By John Tapley
Venomous, voracious, and altogether vicious, the indo-Pacific red lionfish has plagued coastal waters off the southeastern United States for over a decade: scouring reef environments by rapidly consuming smaller fish and breeding quickly. Lionfish are an invasive, apex predator, and were it not for human intervention, would have full reign over the coast’s already delicate ecosystem. Sharing the lionfish plight and encouraging people to protect their waterways is the Reef Environmental Education Foundation (REEF) and its upcoming summertime series centered in Florida: the REEF 2018 Lionfish Derby Series Presented by Whole Foods Market(r).
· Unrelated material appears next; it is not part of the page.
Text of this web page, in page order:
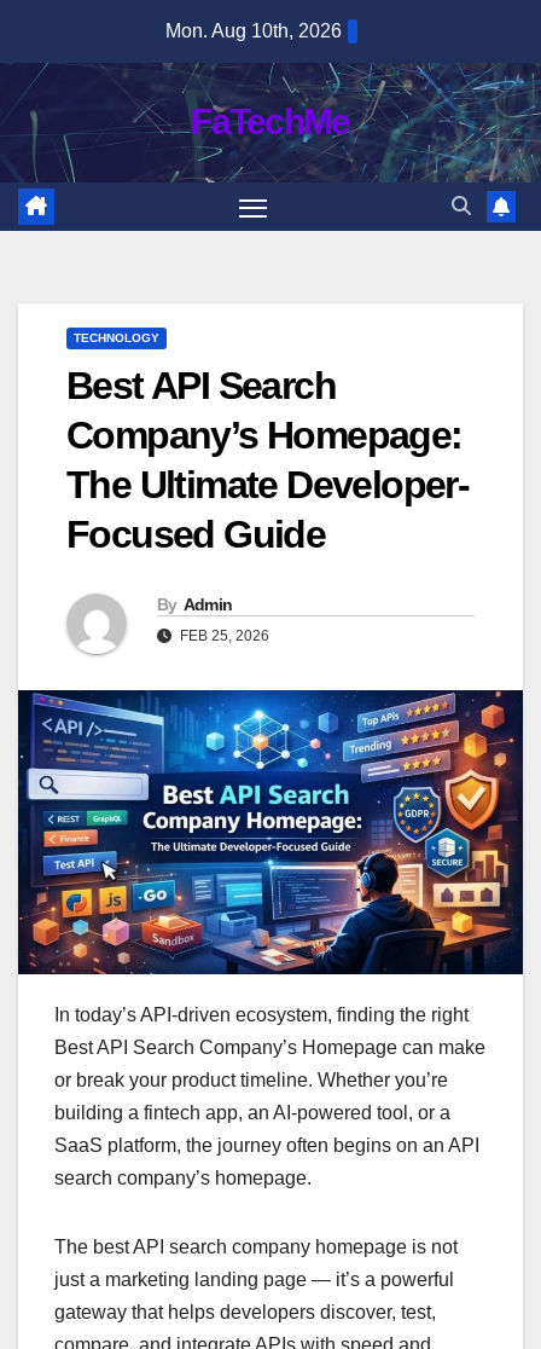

“The derby series has a multi-faceted purpose; on the surface, we want to take lionfish out of the water because they are detrimental to our ecosystems,” explains REEF Lionfish Derby coordinator Ashley Yarbrough. “Derbies also serve a valuable outreach purpose: because they are public, outdoor events we get to communicate important marine conservation to people who are participating and [those] passing through: anything from lionfish to specific ways they can get involved to protect our coral reefs.”
Core to the events will be series of competitions where teams of lionfish hunters give it their all to stomp out the invasive predator. Prize categories will include largest, smallest, and most caught lionfish: the latter divided into 10 tiers. A new prize category, the $1000 cash Golden Fish Award, will be elligible for all registerd teams as a means to, according to Yarbrough, “level the playing field: enabling competitors both seasoned and novice and opportunity to win big. Another new division, the newcomers category, will match beginners with their equals.
Prior to participating, teams must meet with at a captain’s meeting, which will help them understand the plight of the lionfish invasion and impart valuable skills and knowledge on safety procedures and hunting techniques.
While most of the lionfish derby action will take place beneath the surface, the series will include a plethora of activities geared for the whole family. During the tournies, each location will offer varied events – likened to a street fair or block party – for attendees of all interests and ages; raffles, yard games, and educational lionfish dissections are just a few. Key to these festivities will be lionfish cooking competitions and tastings with competitors’ catch scaled and served for attendees.
“This year we are implementing more culinary competitions – last year we just had [two] – to further encourage people to eat lionfish and show them the many ways it can be cooked and integrated in their diets,” says Yarbrough.
Quick to feed and to breed, lionfish have many advantages against the southeastern United States, but with human intervention, this influx may recede. Since the derby series started in 2009, over 21,092 lionfish have been caught off Florida’s waters; countless guests and competitors have been educated on this voracious apex predator. And as the threat continues onward, REEF will follow in stride: keeping its mission to protect and enhance waterways the world over.